By age ten, Philip is a connoisseur and a lover of many things.  He makes requests to visit all the city’s most prominent parks and sits, with the dignified air of the convalescent, sketching the anxious faces of the passing well.  Late at night, he is propped up on four cushions and dictates to his mother, a harassed and inaccurate scribe, the list of rare books he requires for his studies.  He thrives in the company of the Greeks and the Norse gods; he is titillated by the desultory habits and extravagant whims of artists; he frowns with polite concern over the names and dates of the heroic and the dead.  In the bright light of a radiant August, he renders Daphne in pen, the nymph so beloved of Apollo, and draws her shunning his advances, becoming a tree and disappearing into the forest.  He is happy.  When a light-hearted doctor places a metal disk on Philip’s chest and declares him cured, he is overwhelmed.  Philip stands at the brink, a little underdone, a hairless late bloomer, and puts one hesitating toe out into a new world.  His mother dies of grief; maturity follows.

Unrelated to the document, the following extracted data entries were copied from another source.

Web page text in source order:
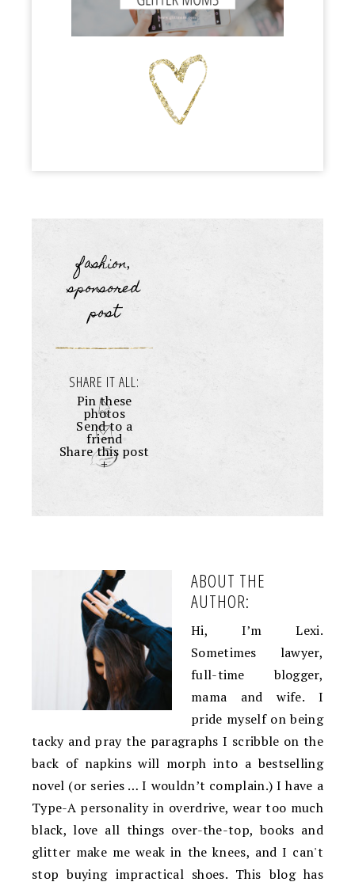
fashion,
sponsored
post
SHARE IT ALL:
Pin these
photos
Send to a
friend
Share this post
+
ABOUT THE
AUTHOR:
Hi, I’m Lexi.
Sometimes lawyer,
full-time blogger,
mama and wife. I
pride myself on being
tacky and pray the paragraphs I scribble on the
back of napkins will morph into a bestselling
novel (or series … I wouldn’t complain.) I have a
Type-A personality in overdrive, wear too much
black, love all things over-the-top, books and
glitter make me weak in the knees, and I can't
stop buying impractical shoes. This blog has
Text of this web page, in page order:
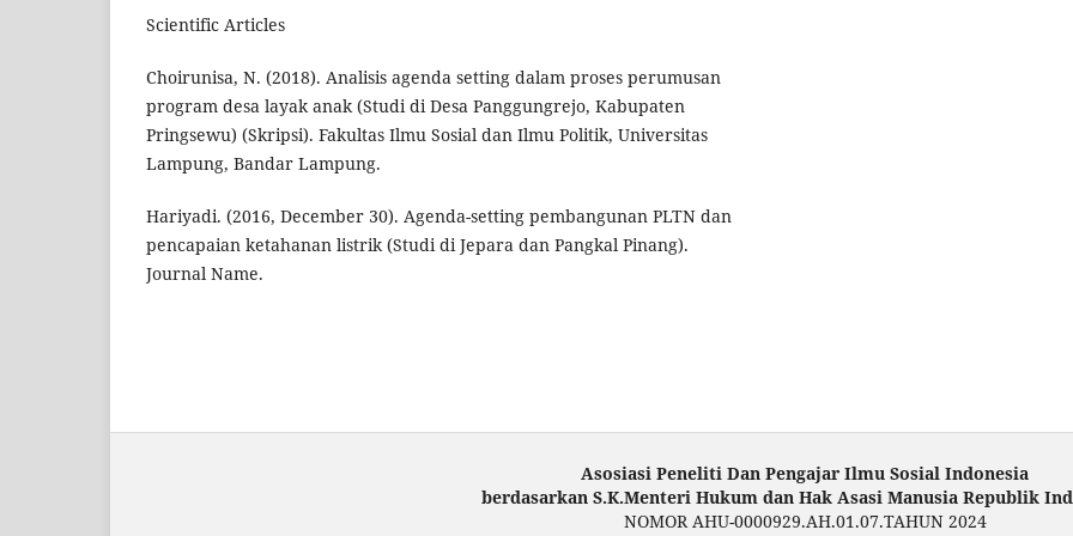
Scientific Articles
Choirunisa, N. (2018). Analisis agenda setting dalam proses perumusan
program desa layak anak (Studi di Desa Panggungrejo, Kabupaten
Pringsewu) (Skripsi). Fakultas Ilmu Sosial dan Ilmu Politik, Universitas
Lampung, Bandar Lampung.
Hariyadi. (2016, December 30). Agenda-setting pembangunan PLTN dan
pencapaian ketahanan listrik (Studi di Jepara dan Pangkal Pinang).
Journal Name.
Asosiasi Peneliti Dan Pengajar Ilmu Sosial Indonesia
berdasarkan S.K.Menteri Hukum dan Hak Asasi Manusia Republik
NOMOR AHU-0000929.AH.01.07.TAHUN 2024
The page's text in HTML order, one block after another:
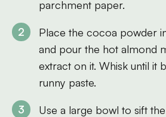
parchment paper.
Place the cocoa powder
and pour the hot almond
extract on it. Whisk until it
runny paste.
Use a large bowl to sift
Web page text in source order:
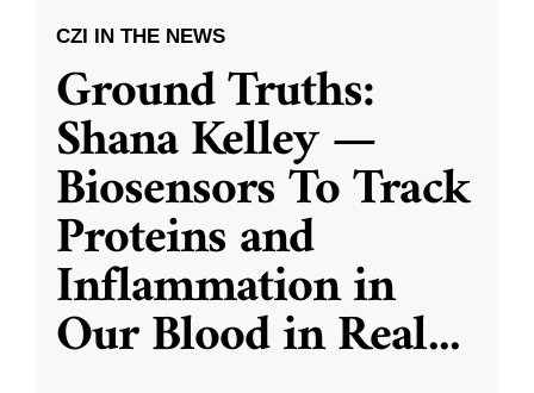
CZI IN THE NEWS
Ground Truths:
Shana Kelley —
Biosensors To Track
Proteins and
Inflammation in
Our Blood in Real...
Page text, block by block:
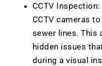
CCTV
CCTV cameras
sewer lines. This
hidden issues
during a visual
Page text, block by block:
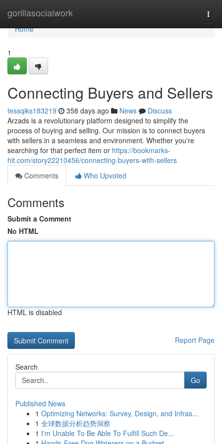
gorillasocialwork
Home
Home
1
Connecting Buyers and Sellers
tessqiks183219 358 days ago News
Discuss
Arzads is a revolutionary platform designed to simplify the
process of buying and selling. Our mission is to connect buyers
with sellers in a seamless and environment. Whether you're
searching for that perfect item or https://bookmarks-
hit.com/story22210456/connecting-buyers-with-sellers
Comments
Who Upvoted
Comments
Submit a Comment
No HTML
HTML is disabled
Report Page
Search
Go
Published News
1 Optimizing Networks: Survey, Design, and Infras...
1 全球数据分析趋势洞察
1 I'm Unable To Be Able To Fulfill Such De...
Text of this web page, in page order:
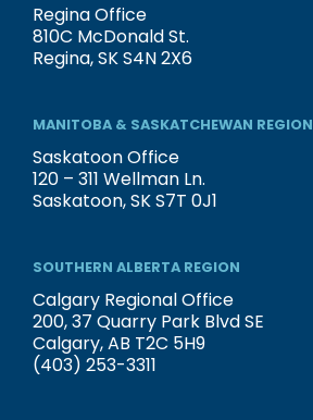
Regina Office
810C McDonald St.
Regina, SK S4N 2X6
MANITOBA & SASKATCHEWAN REGION
Saskatoon Office
120 – 311 Wellman Ln.
Saskatoon, SK S7T 0J1
SOUTHERN ALBERTA REGION
Calgary Regional Office
200, 37 Quarry Park Blvd SE
Calgary, AB T2C 5H9
(403) 253-3311
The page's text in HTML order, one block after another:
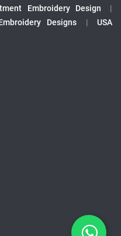
Embroidery Design
|
Designs
|
USA
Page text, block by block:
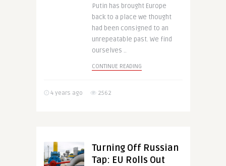
Putin has brought Europe
back to a place we thought
had been consigned to an
unrepeatable past. We find
ourselves ..
CONTINUE READING
4 years ago 2562
Turning Off Russian
Tap: EU Rolls Out
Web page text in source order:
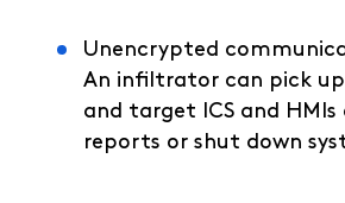
Unencrypted
An infiltrator can pick up
and target ICS and HMIs
reports or shut down
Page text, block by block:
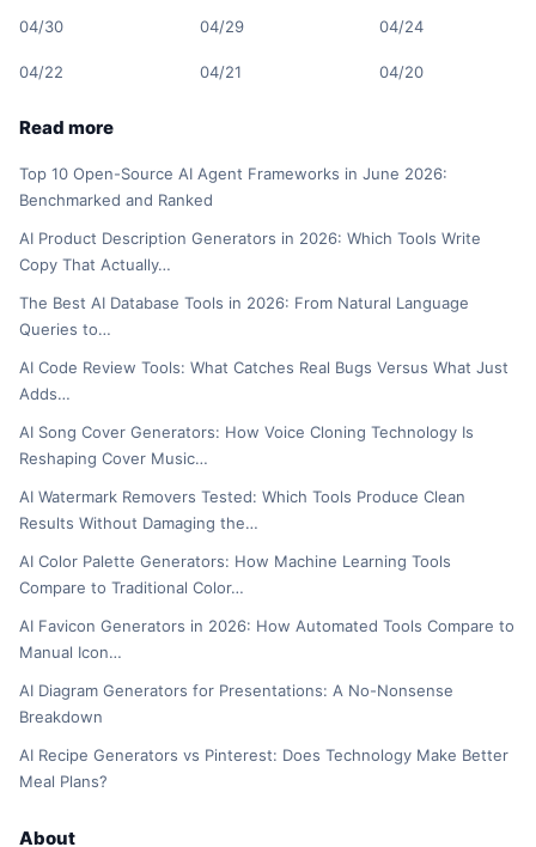
04/30 04/29 04/24
04/22 04/21 04/20
Read more
Top 10 Open-Source AI Agent Frameworks in June 2026:
Benchmarked and Ranked
AI Product Description Generators in 2026: Which Tools Write
Copy That Actually…
The Best AI Database Tools in 2026: From Natural Language
Queries to…
AI Code Review Tools: What Catches Real Bugs Versus What Just
Adds…
AI Song Cover Generators: How Voice Cloning Technology Is
Reshaping Cover Music…
AI Watermark Removers Tested: Which Tools Produce Clean
Results Without Damaging the…
AI Color Palette Generators: How Machine Learning Tools
Compare to Traditional Color…
AI Favicon Generators in 2026: How Automated Tools Compare to
Manual Icon…
AI Diagram Generators for Presentations: A No-Nonsense
Breakdown
AI Recipe Generators vs Pinterest: Does Technology Make Better
Meal Plans?
About
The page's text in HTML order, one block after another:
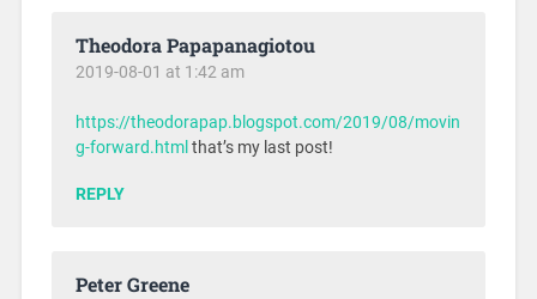
Theodora Papapanagiotou
2019-08-01 at 1:42 am
https://theodorapap.blogspot.com/2019/08/movin
g-forward.htmlthat’s my last post!
REPLY
Peter Greene
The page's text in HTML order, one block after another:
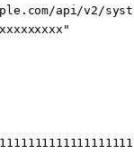
api/v2/
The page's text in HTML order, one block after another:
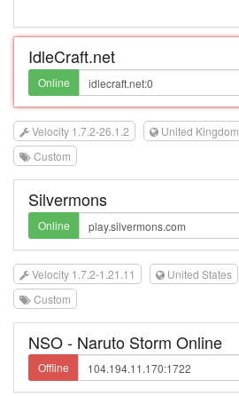
IdleCraft.net
Online
Velocity 1.7.2-26.1.2 United Kingdom
Custom
Silvermons
Online
Velocity 1.7.2-1.21.11 United States
Custom
NSO - Naruto Storm Online
Offline
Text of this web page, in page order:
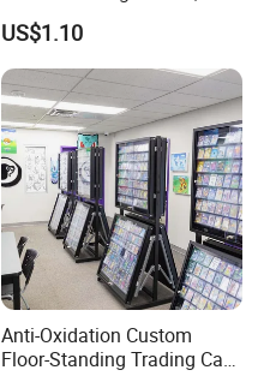
Store Desk Shelf,
Supermarket Display Wire
Rack
US$1.10
Anti-Oxidation Custom
Floor-Standing Trading Card
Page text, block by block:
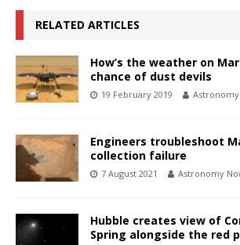
RELATED ARTICLES
How’s the weather on
chance of dust devils
19 February 2019
Engineers troubleshoot
collection failure
7 August 2021 Astronomy
Hubble creates view of
Spring alongside the red
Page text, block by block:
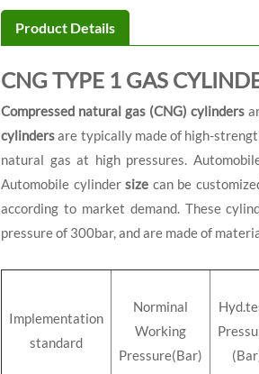
Product Details
CNG TYPE 1 GAS
Compressed natural gas (CNG) cylinders
cylindersare typically made of high-
natural gas at high pressures.
Automobile cylindersize can be
according to market demand. These
pressure of 300bar, and are made of
Implementation
standard
Norminal
Working
Pressure(Bar)
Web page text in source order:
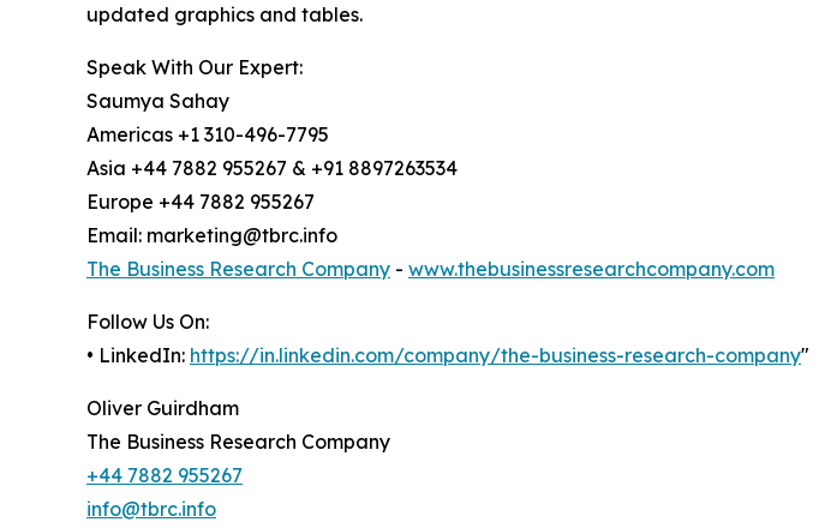
updated graphics and tables.
Speak With Our Expert:
Saumya Sahay
Americas +1 310-496-7795
Asia +44 7882 955267 & +91 8897263534
Europe +44 7882 955267
Email: marketing@tbrc.info
The Business Research Company - www.thebusinessresearchcompany.com
Follow Us On:
• LinkedIn: https://in.linkedin.com/company/the-business-research-company"
Oliver Guirdham
The Business Research Company
+44 7882 955267
info@tbrc.info

Over the next two decades, Philip’s desire drives studies in the flying formations of migrating birds, in the habits and instincts of fish and fowl; it powers a winter spent painting morose still life from bored-looking fruit, an autumn emoting in a poorly ventilated drama room and an inspired Spring (most of which he could scarcely remember) wandering alone through the empty corridors of Zen thought.  The masters say that life is death.  And his flat becomes a mausoleum to the ghoulish remains of four unyielding Bonsai trees which sit arranged in the order of their passing (Red Maple, Red Maple, Ginkgo, Strawberry tree), lined up against the kitchen window.  Hidden beneath the bed a neglected trombone lies fuming in its case.  But this is life, Philip scrawls on a paper napkin one steely afternoon in March, this is what life is.  So far, so good.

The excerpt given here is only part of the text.